Polen war sehr grosszügig bei der Aufnahme der ukrainischen Flüchtlinge. Doch nun hat sich die Stimmung verändert. Auch wegen der Politik.

Die 24-jährige Ukrainerin Adriana sitzt mit ihrer Freundin in einem Café in Warschau. Sie sagt: «Die Stimmung uns gegenüber hat sich sehr stark verändert. Manche Polen sagen sogar Dinge, die der russischen Propaganda ähnlich sind.» Am häufigsten bekomme sie zu hören, die Ukrainer seien undankbar. Oder: Sie müssten in ihr Land zurückkehren. Den Krieg gebe es in Wirklichkeit gar nicht, der sei lediglich ein Film.

Die Stimmung uns gegenüber hat sich sehr stark verändert.
Autor: Adriana Migrantin aus der Ukraine

Rafal Pankowski ist Soziologe, Experte für Rechtsextremismus und Mitbegründer des Vereins «Nie wieder», der sich für interkulturelle Verständigung einsetzt. Er betont, eine Mehrheit der Polinnen und Polen sei nach wie vor solidarisch mit den Flüchtlingen.

Migranten aus der Ukraine stehen in Warschau Schlange, um eine Aufenthaltsbewilligung zu erhalten.
Legende: Migrantinnen und Migranten aus der Ukraine stehen nach Kriegsbeginn 2022 in Warschau Schlange, um eine Aufenthaltsbewilligung zu erhalten. Keystone / RADEK PIETRUSZKA

Doch Pankowski sagt auch: «Es existiert ein sehr reales Problem von Diskriminierung, Hassrede und sogar Gewalt gegenüber ukrainischen Flüchtlingen.» Seine Organisation werde fast täglich von Betroffenen kontaktiert und um Rat gefragt.

Rund eine Million Flüchtlinge aus der Ukraine in Polen

Die Gründe für diese Veränderung sind vielfältig. Ermüdung mag eine Rolle spielen, die grosse Zahl der Flüchtlinge – rund eine Million – oder der Eindruck, diese seien eine Konkurrenz: auf dem Wohnungsmarkt, bei der Arbeit. Der Experte aber sagt: «Die Propaganda der nationalistischen Ultrarechten hat zweifellos eine wichtige Rolle gespielt.»

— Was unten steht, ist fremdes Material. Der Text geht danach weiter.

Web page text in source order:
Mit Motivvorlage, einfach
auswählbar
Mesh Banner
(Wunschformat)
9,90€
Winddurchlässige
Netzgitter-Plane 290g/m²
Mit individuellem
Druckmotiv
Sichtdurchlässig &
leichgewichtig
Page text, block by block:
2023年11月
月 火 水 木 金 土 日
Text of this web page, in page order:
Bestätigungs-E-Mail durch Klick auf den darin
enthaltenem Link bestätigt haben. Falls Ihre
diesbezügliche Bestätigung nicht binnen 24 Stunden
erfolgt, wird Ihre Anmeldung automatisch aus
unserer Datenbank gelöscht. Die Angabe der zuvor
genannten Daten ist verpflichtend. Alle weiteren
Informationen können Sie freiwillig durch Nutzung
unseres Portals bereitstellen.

Zu Beginn der russischen Grossinvasion seien die anti-ukrainischen Stimmen noch isoliert gewesen, so der Experte. Sie lancierten etwa den Slogan «Stopp der Ukrainisierung Polens» mit dem Ziel, Aufmerksamkeit auf sich zu ziehen und politisch zu punkten. Das hat funktioniert, die Rechtsaussen-Kandidaten haben Zulauf. Und: Sie machten die Ukraine-Feindlichkeit salonfähig. Der anti-ukrainische Diskurs sei inzwischen im Mainstream der polnischen Politik angekommen, so Pankowski.

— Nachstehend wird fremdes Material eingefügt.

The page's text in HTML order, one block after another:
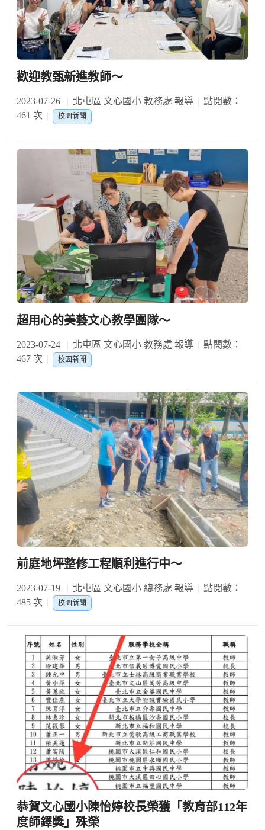
歡迎教甄新進教師～
2023-07-26 北屯區 文心國小 教務處 報導
點閱數：
461 次
校園新聞
超用心的美藝文心教學團隊～
2023-07-24 北屯區 文心國小 教務處 報導
點閱數：
467 次
校園新聞
前庭地坪整修工程順利進行中～
2023-07-19 北屯區 文心國小 總務處 報導
點閱數：
485 次
校園新聞
恭賀文心國小陳怡婷校長榮獲「教育部112年
度師鐸獎」殊榮

Dieser Mann demonstrierte im Mai in Warschau gegen die Flüchtlinge aus der Ukraine.
Legende: Dieser Mann demonstrierte im Mai in Warschau gegen die Flüchtlinge aus der Ukraine. Keystone/CZAREK SOKOLOWSKI

Das hat sich im Wahlkampf um die Präsidentschaft gezeigt: Nicht nur der Kandidat der rechtskonservativen PiS, auch der proeuropäische Liberale sprach sich für Einschränkungen der Hilfe für ukrainische Flüchtlinge aus.

Gleichzeitig ist die boomende polnische Wirtschaft existenziell auf die ukrainischen Arbeitskräfte angewiesen. Doch das ist in der Politik kaum Thema. Pankowski sagt, es sei wohl einfacher, auf Fremdenfeindlichkeit und negative Emotionen zu setzen, als eine positive Vision zu vermitteln.

Anti-ukrainische Posts mit riesigen Reichweiten

Dass dies so ist, hat auch mit den sozialen Medien zu tun: Mit Emotionen gewinnt man Aufmerksamkeit, mit Pragmatismus nicht. Laut Pankowski erreichen anti-ukrainische Posts riesige Reichweiten. «Diese Plattformen spielen eine wichtige Rolle bei der Legitimierung extremer Sichtweisen, bei der Verbreitung von Hass und Feindseligkeit gegenüber den Flüchtlingen.»

Wie viel davon aus Moskau kommt, ist unklar: Der Experte betont, viele der Posts hätten ihren Ursprung in Polen. Und er sagt auch, es gebe eine Tradition der anti-ukrainischen Haltung in Teilen der polnischen Gesellschaft, in nationalistisch gesinnten Kreisen. Dieses Ressentiment wird nun bewirtschaftet.

Karol Nawrocki steht vor einem Mikrofon.
Legende: Auch Karol Nawrocki, der designierte Staatspräsident Polens, hat während seines Wahlkampfs mit den anti-ukrainischen Ressentiments im Land gespielt. Keystone/MARCIN OBARA

Der neue Mann an der Spitze des Staates, der Historiker Karol Nawrocki, fühlt sich dieser nationalistischen Tradition verbunden und hat unter anderen mit abgegebenen Breitseiten gegen die Ukraine und die ukrainischen Flüchtlinge die Präsidentenwahlen gewonnen.

Die Zeiten der uneingeschränkten Solidarität mit den geflüchteten Nachbarn sind wohl endgültig vorbei.